Ele escreveu textos seminais sobre os artistas Clyfford Still e Mark Rothko, em um estilo sem jargões que lhe rendeu leitores muito além do mundo da arte.

O historiador de arte David Anfam, especialista em expressionismo abstrato, falou em uma prévia para a imprensa de uma exposição de Jackson Pollock no Deutsche Bank KunstHalle em Berlim em 2015. (Crédito da fotografia: cortesia Adam Berry/Getty Images)

 

 

 

David Anfam (nasceu em 12 de maio de 1955, em Londres – faleceu em 21 de agosto de 2024, em Londres), foi historiador de arte britânico aclamado como um dos maiores especialistas mundiais no movimento expressionista abstrato e autor de obras seminais sobre os pintores Clyfford Still (1904 – 1980) e Mark Rothko.

Depois de trabalhar horas extras por anos como professor em universidades ao redor de Londres, o Dr. Anfam ganhou destaque em 1990 com um livro relativamente pequeno, mas extremamente influente, chamado simplesmente de “Expressionismo Abstrato”.

Nessa obra e ao longo de sua carreira, ele contestou a ideia corrente de que a abstração severa de artistas como Still e Rothko havia surgido exclusivamente de movimentos modernistas anteriores, como o surrealismo e o cubismo. Em vez disso, argumentou, eles se inspiravam em um conjunto mais amplo e antigo de inspirações — Rothko, nos mestres holandeses; Still, em Paul Cézanne e Vincent van Gogh.

 

 

 

O Dr. David Anfam ganhou destaque em 1990 com um livro relativamente pequeno, mas extremamente influente, chamado simplesmente de “Expressionismo Abstrato”.Crédito...Tâmisa e Hudson

O Dr. David Anfam ganhou destaque em 1990 com um livro relativamente pequeno, mas extremamente influente, chamado simplesmente de “Expressionismo Abstrato”. Crédito…Tâmisa e Hudson

 

 

 

Quando “Expressionismo Abstrato” foi publicado, o Dr. Anfam já havia completado um ano de seu próximo grande projeto: um catálogo raisonné das principais obras de Rothko. Publicado em 1998, o livro abrangeu 830 pinturas de Rothko em cerca de 1.000 páginas, incluindo 400 que eram desconhecidas ou não reconhecidas.

 

O livro consolidou a reputação do Dr. Anfam por pesquisas precisas e persistentes; um quarto de século depois, continua sendo a principal referência para o trabalho de Rothko.

 

 

 

O catálogo raisonné das principais obras de Mark Rothko, publicado em 1998, pelo Sr.
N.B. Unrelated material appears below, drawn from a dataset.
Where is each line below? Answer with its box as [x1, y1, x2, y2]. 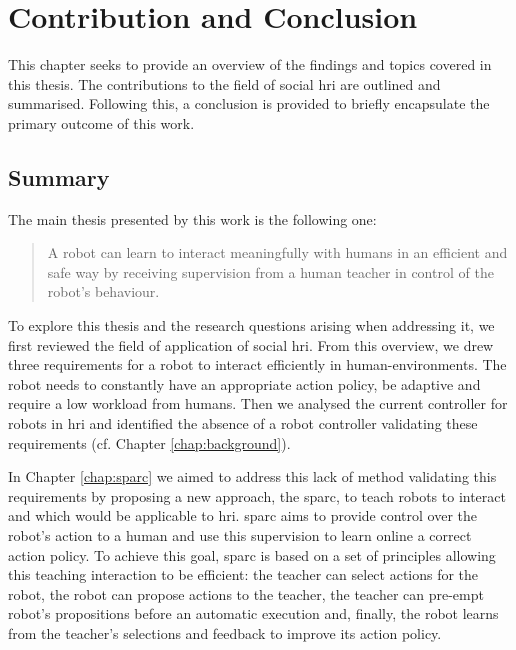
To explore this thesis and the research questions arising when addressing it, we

David Anfam, consolidou sua reputação de pesquisa persistente e precisa. (Crédito...Imprensa da Universidade de Yale)

O catálogo raisonné das principais obras de Mark Rothko, publicado em 1998, pelo Sr. David Anfam, consolidou sua reputação de pesquisa persistente e precisa. (Crédito…Imprensa da Universidade de Yale)

 

 

O Dr. Anfam era um historiador da arte com traços clássicos: profundamente envolvido com arquivos e materiais, cético em relação à teoria e insistente em prosa concisa e evocativa. Ele complementava essa impressão com uma profunda curiosidade pela experiência estética em qualquer forma, fosse pintura, viagem ou vinho (ele preferia vinhos brancos franceses da Alsácia).

Foi como estudioso da obra de Still que o Dr. Anfam deixou sua marca mais indelével. Embora Still já fosse conhecido como um dos primeiros líderes do movimento expressionista abstrato, havia muito pouco conhecimento sobre sua pintura até a chegada do Dr. Anfam.
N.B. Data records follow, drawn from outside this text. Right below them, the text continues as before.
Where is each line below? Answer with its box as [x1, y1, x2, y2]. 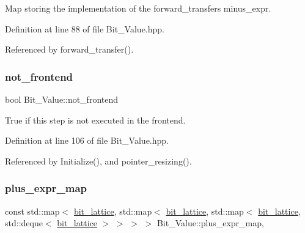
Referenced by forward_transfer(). [5, 43, 134, 56]
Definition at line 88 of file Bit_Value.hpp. [5, 22, 164, 35]
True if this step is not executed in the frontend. [5, 113, 186, 126]
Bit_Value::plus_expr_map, [156, 216, 264, 229]
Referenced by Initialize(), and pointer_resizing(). [5, 154, 192, 167]
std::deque [5, 216, 43, 229]
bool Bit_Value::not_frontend [5, 93, 119, 105]
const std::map [5, 204, 60, 217]
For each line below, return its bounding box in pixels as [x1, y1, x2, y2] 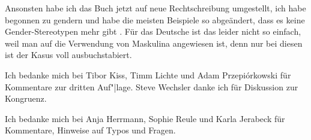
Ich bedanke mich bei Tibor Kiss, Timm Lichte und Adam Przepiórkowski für [5, 68, 291, 81]
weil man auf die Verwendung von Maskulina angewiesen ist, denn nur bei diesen [5, 36, 303, 49]
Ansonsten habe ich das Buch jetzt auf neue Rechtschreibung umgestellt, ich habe [5, 2, 306, 14]
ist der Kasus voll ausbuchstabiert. [5, 48, 132, 61]
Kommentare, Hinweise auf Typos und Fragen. [5, 124, 176, 136]
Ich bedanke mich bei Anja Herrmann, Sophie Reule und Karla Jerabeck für [5, 112, 285, 124]
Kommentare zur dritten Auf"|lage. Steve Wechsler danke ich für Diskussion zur [5, 80, 298, 93]
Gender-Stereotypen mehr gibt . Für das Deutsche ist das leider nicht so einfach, [5, 25, 301, 38]
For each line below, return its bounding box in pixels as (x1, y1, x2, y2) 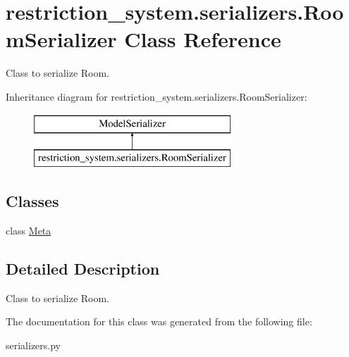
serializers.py (6, 337, 61, 352)
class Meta (6, 223, 51, 237)
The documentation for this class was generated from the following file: (6, 314, 312, 329)
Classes (6, 190, 59, 212)
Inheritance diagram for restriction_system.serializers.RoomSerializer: (6, 89, 307, 104)
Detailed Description (6, 257, 160, 279)
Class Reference (124, 25, 281, 54)

Ele se dedicou a Still pela primeira vez no final da década de 1970, como doutorando no Courtauld Institute of Art, em Londres. Passou dois meses viajando pelos Estados Unidos, viajando de ônibus Greyhound e dormindo em YMCAs, na tentativa de ver toda a obra do artista. (Ele tentou conhecer Still, mas o pintor famoso por sua reclusão recusou.)

Sua perseverança deu ao Dr. Anfam uma apreciação única pela fisicalidade do estilo de Still, bem como pelas mudanças sutis que marcaram a transição de Still da figuração, na década de 1930, para a abstração, nas décadas de 1940 e 1950. E suas viagens lhe deram uma percepção aguçada de como a obra de Still se relacionava com as vastas extensões do coração do território americano.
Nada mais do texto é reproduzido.